February 28, 2024 at 02:37PM
The BlackCat/ALPHV ransomware gang claims responsibility for a cyberattack on Optum, a UnitedHealth Group subsidiary, causing an ongoing outage on the Change Healthcare platform. They allege stealing 6TB of sensitive data, including medical records, from thousands of healthcare providers and insurance companies. The FBI, CISA, and HHS warned that BlackCat affiliates target U.S. healthcare organizations.
Based on the meeting notes, it is clear that the BlackCat/ALPHV ransomware gang has claimed responsibility for a cyberattack on Optum, a subsidiary of UnitedHealth Group (UHG), resulting in an ongoing outage affecting the Change Healthcare platform. The attack has had a significant impact, with the ransomware gang claiming to have stolen 6TB of data from Change Healthcare’s network, affecting thousands of healthcare providers, insurance providers, and pharmacies.

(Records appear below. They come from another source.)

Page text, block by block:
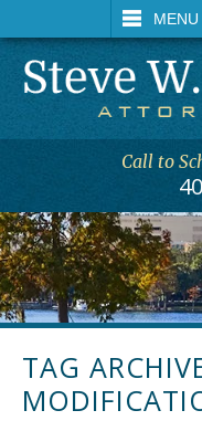
MENU
SEARCH
Call to
TAG
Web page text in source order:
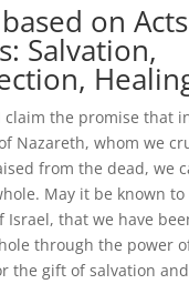
on
Salvation,
claim the promise that
Nazareth, whom we
from the dead, we
May it be known
Israel, that we have
through the power
the gift of salvation
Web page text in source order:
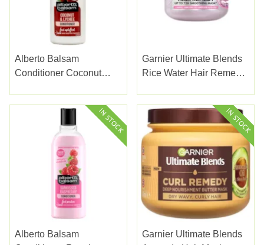
Alberto Balsam
Conditioner Coconut
Garnier Ultimate Blends
Rice Water Hair Remedy
Alberto Balsam
Garnier Ultimate Blends
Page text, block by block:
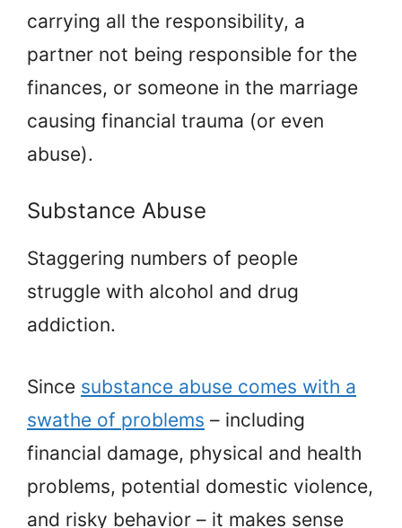
carrying all the responsibility, a
partner not being responsible for the
finances, or someone in the marriage
causing financial trauma (or even
abuse).
Substance Abuse
Staggering numbers of people
struggle with alcohol and drug
addiction.
Since substance abuse comes with a
swathe of problems – including
financial damage, physical and health
problems, potential domestic violence,
and risky behavior – it makes sense
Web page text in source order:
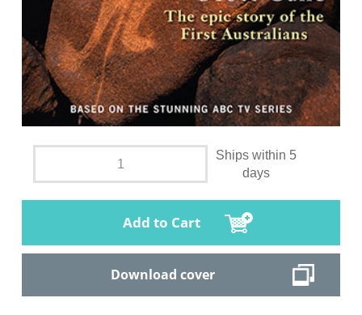
Ships within 5
days
Add to Cart
Download cover
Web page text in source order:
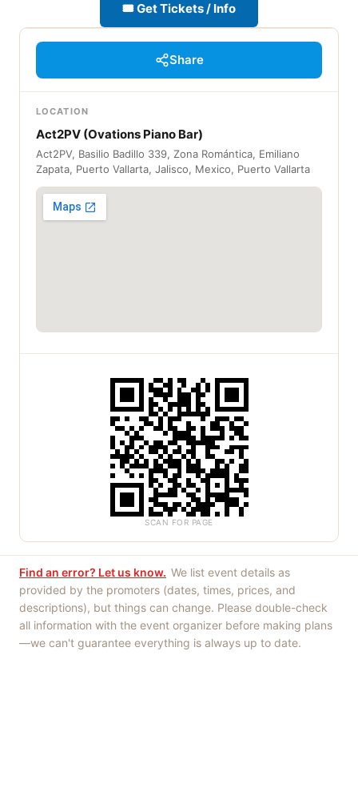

The stolen data includes sensitive information such as medical records, insurance records, dental records, payments information, claims information, patients’ personally identifiable information (PII), and active U.S. military/navy personnel PII data. The ransomware gang also claims to have stolen source code for Change Healthcare solutions and sensitive information belonging to various partners, including prominent healthcare insurance providers.

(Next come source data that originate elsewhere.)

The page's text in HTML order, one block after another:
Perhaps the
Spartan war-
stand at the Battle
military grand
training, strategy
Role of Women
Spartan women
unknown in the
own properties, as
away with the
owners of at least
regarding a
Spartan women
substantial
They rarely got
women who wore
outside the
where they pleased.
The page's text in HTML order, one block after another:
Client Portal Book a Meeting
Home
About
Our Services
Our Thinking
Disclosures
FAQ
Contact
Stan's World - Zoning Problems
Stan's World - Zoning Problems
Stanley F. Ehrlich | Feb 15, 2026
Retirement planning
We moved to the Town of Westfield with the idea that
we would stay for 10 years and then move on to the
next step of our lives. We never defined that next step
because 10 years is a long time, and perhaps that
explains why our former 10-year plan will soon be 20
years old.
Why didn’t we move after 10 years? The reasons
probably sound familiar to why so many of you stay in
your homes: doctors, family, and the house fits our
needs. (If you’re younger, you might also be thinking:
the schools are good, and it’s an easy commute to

It is concerning that the U.S. healthcare sector has been a primary target for the BlackCat ransomware affiliates, with federal agencies warning about the increased risk to organizations in this sector.
The impact of the cyberattack is ongoing, with efforts to restore impacted systems and switch to new electronic claim procedures to address the Change Healthcare issues. Additionally, there are significant financial incentives for identifying and locating the individuals linked to the BlackCat gang’s ransomware attacks.
Please let me know if you need further details or information.